I'm trying to extract a sequence of unpredictable text from the middle of a formatted string. Here is a an example of what my string might look like:

THIS PART NEVER CHANGES
Payload
UppErAndLowerCaseLetters
andDigitsNotPredictable
ButDoesIncludeLineBreaks

OtherStuffThatIDon'tWant

Note that there are line breaks here that must be preserved. In this example, I want to capture in a String variable this text:

Payload
UppErAndLowerCaseLetters
andDigitsNotPredictable
ButDoesIncludeLineBreaks

So, my "delimiters" are the header part THIS PART NEVER CHANGES at the beginning and the double line break at the end. That's the tricky part. How do I write my regular expression to identify a double line break, but exclude a single line break? Here is what I have:

String payload = "THIS PART NEVER CHANGES" + 
        System.getProperty("line.separator") +
        "(.+?)" + 
        System.getProperty("line.separator") +
        System.getProperty("line.separator");

BufferedFileReader bfr = new BufferedFileReader();
String file_contents = bfr.readFileToString(myFile);

Pattern pattern = Pattern.compile(payload);
Matcher matcher = pattern.matcher(file_contents);

while (matcher.find()) 
    System.out.println(matcher.group());

This almost works. If I take out the last System.getProperty("line.separator") from the payload string, I get the first line from the payload. When I leave it in, I get nothing.

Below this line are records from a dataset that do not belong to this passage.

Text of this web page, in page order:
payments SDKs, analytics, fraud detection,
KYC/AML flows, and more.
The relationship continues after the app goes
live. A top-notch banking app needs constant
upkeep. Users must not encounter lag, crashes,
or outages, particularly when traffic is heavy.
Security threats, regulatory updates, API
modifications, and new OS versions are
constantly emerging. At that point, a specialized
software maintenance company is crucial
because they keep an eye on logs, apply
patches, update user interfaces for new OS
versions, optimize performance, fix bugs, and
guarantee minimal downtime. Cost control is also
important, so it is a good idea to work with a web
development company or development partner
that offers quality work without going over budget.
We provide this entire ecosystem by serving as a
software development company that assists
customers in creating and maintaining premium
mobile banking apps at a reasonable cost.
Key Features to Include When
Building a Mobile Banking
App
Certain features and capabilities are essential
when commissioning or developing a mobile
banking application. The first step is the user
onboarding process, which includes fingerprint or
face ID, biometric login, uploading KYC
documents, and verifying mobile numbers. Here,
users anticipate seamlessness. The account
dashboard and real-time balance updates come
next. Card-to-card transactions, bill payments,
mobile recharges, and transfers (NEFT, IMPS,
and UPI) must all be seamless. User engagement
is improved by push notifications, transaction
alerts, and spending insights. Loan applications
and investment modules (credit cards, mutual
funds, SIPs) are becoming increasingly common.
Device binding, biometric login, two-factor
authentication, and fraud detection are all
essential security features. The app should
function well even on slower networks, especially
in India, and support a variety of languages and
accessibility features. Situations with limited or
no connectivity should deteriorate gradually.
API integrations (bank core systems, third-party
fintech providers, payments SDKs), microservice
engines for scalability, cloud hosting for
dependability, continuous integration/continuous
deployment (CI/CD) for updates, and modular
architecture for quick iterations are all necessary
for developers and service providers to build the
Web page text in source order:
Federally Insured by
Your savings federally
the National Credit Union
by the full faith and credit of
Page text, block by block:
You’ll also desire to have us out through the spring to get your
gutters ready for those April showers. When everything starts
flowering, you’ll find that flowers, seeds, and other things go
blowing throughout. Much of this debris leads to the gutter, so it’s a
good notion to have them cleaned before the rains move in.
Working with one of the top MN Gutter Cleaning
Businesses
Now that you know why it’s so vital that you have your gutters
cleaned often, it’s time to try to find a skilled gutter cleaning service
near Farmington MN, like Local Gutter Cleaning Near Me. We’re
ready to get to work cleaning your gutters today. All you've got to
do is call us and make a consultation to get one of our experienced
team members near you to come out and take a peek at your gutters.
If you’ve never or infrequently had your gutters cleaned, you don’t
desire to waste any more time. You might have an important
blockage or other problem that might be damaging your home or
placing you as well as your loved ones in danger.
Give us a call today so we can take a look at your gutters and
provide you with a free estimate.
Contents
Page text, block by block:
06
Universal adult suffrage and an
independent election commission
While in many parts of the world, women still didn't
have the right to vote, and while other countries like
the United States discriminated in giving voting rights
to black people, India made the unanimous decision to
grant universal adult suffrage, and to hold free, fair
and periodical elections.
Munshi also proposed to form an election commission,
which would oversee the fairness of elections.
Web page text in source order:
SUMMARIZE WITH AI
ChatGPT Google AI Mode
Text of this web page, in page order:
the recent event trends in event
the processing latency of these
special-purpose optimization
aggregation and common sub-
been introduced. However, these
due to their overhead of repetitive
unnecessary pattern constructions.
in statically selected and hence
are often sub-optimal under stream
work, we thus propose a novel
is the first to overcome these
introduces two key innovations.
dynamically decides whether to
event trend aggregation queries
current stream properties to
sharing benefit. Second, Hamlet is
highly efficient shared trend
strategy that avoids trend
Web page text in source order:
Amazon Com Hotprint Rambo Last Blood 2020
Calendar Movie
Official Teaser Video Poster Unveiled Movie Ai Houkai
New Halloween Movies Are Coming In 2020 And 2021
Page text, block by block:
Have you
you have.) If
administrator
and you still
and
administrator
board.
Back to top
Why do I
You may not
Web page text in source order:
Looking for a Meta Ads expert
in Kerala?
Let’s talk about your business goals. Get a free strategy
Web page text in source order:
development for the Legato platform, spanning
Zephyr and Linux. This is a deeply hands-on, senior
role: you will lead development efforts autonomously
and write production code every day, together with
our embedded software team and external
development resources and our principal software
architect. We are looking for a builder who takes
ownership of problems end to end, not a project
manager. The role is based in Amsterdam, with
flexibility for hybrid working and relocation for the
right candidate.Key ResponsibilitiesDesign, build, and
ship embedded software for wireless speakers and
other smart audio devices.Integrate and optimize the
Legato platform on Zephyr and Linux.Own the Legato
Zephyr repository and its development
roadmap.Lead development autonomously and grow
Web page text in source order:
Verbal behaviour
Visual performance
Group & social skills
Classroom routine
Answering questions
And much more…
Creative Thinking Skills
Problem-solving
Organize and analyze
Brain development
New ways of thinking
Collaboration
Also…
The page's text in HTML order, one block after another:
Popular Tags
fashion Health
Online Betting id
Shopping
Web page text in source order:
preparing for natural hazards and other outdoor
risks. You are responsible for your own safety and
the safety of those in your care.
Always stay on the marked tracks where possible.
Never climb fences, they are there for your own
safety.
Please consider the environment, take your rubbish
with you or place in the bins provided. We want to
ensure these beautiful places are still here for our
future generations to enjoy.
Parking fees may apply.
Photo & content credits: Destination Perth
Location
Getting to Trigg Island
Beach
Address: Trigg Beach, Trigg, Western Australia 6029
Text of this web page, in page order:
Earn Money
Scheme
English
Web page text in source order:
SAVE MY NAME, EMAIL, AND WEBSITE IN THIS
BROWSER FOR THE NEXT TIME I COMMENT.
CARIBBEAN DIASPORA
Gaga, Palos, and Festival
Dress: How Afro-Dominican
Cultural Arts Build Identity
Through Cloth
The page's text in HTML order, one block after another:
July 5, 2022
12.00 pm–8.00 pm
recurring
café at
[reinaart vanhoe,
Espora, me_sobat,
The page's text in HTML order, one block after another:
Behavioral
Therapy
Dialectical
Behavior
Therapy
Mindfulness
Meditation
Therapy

Can anyone tell me what I am doing wrong? Thanks!

Upvotes: 1

Views: 2478

Answers (3)

Mike Samuel
Mike Samuel

Reputation: 120586

The regex

(?m:^(?=[\r\n]|\z))

will match a blank line because m causes ^ to match at the beginning of the line instead of the beginning of input, and (?=[\r\n]|\z) looks ahead to a newline or end of input.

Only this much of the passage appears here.